With this so called job-script in place, we can now modify our original bash script to use the scheduler. Let’s assume you have stored the above job-script as /science/scratch/genomics/student_data/<NETHZ_ID>/Project1/scripts/run_fastqc.sh.

#!/bin/bash

# define variables
input_dir="/science/scratch/genomics/project1_DNA_inputs/reads"
result_dir="/science/scratch/genomics/student_data/<NETHZ_ID>/Project1/results/fastqc"
log_dir="/science/scratch/genomics/student_data/<NETHZ_ID>/Project1/logs/fastqc"

# create output directories in case they do not exists
mkdir -p $result_dir
mkdir -p $log_dir

# set path to job script
job_script="/science/scratch/genomics/student_data/<NETHZ_ID>/Project1/scripts/run_fastqc.sh"

# loop over samples (we have 3 samples)
for sample in 1 2 3
do
    # define output directories for current sample / read_file combination
    current_result_dir="${result_dir}/sample${sample}/"
    current_log_dir="${log_dir}/sample${sample}/"

    # create them in case they do not exist
    mkdir -p ${current_result_dir}
    mkdir -p ${current_log_dir}

    # loop over read files in each sample directory (4 read files per sample)
    for read_file in 1 2 3 4
    do
        # loop over read pair mates
        for read_pair in 1 2
        do
            # submit fastqc analysis for the current read_pair to the batch system
            current_fastq=${input_dir}/sample${sample}/sample${sample}_set${read_file}.R${read_pair}.fastq.gz
            current_log=${current_log_dir}/sample${sample}_set${read_file}.R${read_pair}.log
            sbatch -o ${current_log} ${job_script} ${current_fastq} ${current_result_dir}
        done
    done
done

If you don’t want to separate submission to SLURM into two scripts, there is also a way to provide all parameters and resource requests to sbatch directly, without a separate job-script.

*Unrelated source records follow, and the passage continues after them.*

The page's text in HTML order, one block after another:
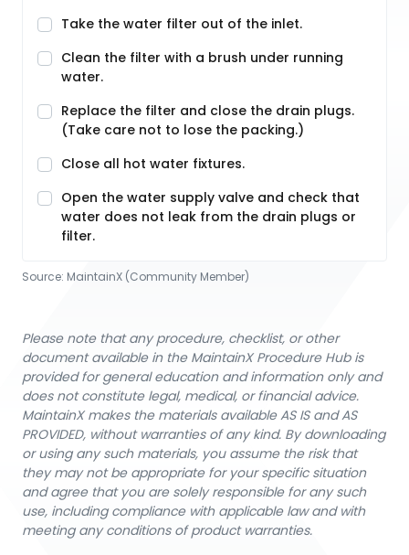
Take the water filter out of the inlet.
Clean the filter with a brush under running
water.
Replace the filter and close the drain plugs.
(Take care not to lose the packing.)
Close all hot water fixtures.
Open the water supply valve and check that
water does not leak from the drain plugs or
filter.
Source: MaintainX (Community Member)
Please note that any procedure, checklist, or other
document available in the MaintainX Procedure Hub is
provided for general education and information only and
does not constitute legal, medical, or financial advice.
MaintainX makes the materials available AS IS and AS
PROVIDED, without warranties of any kind. By downloading
or using any such materials, you assume the risk that
they may not be appropriate for your specific situation
and agree that you are solely responsible for any such
use, including compliance with applicable law and with
meeting any conditions of product warranties.
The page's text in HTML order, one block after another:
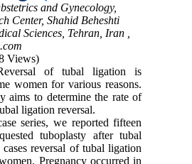
and Gynecology,
Center, Shahid Beheshti
Sciences, Tehran, Iran ,
Views)
of tubal ligation is
women for various reasons.
aims to determine the rate of
ligation reversal.
series, we reported fifteen
tuboplasty after tubal
reversal of tubal ligation
Pregnancy occurred in
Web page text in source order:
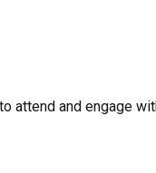
attend and engage
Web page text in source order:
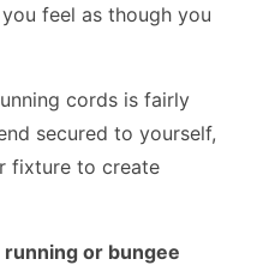
feel as though you
cords is fairly
secured to yourself,
fixture to create
or bungee
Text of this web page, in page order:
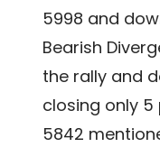
5998 and
Bearish
the rally and
closing only
5842

For this, you would need to wrap the call to fastqc into a command and provide it to sbatch. In the following, we will just provide the adapted inner-most loop from our original script form the beginning.

...
    # loop over read pair mates
    for read_pair in 1 2
    do
        # run fastqc analysis for the current read_pair
        current_fastq=${inputdir}/sample${sample}/sample${sample}_set${read_file}.R${read_pair}.fastq.gz
        current_log=${current_log_dir}/sample${sample}_set${read_file}.R${read_pair}.log
        # call to sbatch (note that we need to load the software module as part of the call)
        sbatch -o ${current_log}--job-name=fastqc  --cpus-per-task=1 --time=1:00:00 --mem-per-cpu=2G --wrap "module load FastQC; fastqc -o ${current_result_dir} ${current_fastq}"
    done
 ...

The above scripts are just one possible solution to the problem. Bash is a versatile scripting language and you can find your personal solution just as well. We would recommend reviewing one of the many available online tutorials on bash scripting, such as this one.

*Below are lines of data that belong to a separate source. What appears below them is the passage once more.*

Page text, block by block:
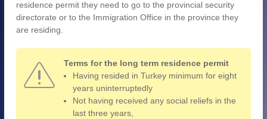
residence permit they need to go to the provincial security
directorate or to the Immigration Office in the province they
are residing.
Terms for the long term residence permit
Having resided in Turkey minimum for eight
years uninterruptedly
Not having received any social reliefs in the
last three years,

List of generally useful commands

This list is by far not exhaustive and we invite you to extend it with your own commands that you find worthwhile remembering.

Command

What it does

ls -lah

List (ls) all (-a) current directory contents in long form (-l) and human readable sizes (-h)

pwd

Print path to current working directory to the screen

ln -s <source> <target>

Create a symbolic link between <sourcs> and <target>

mkdir -p sample1/read1/analysis1

Create nested directories, forming a whole path.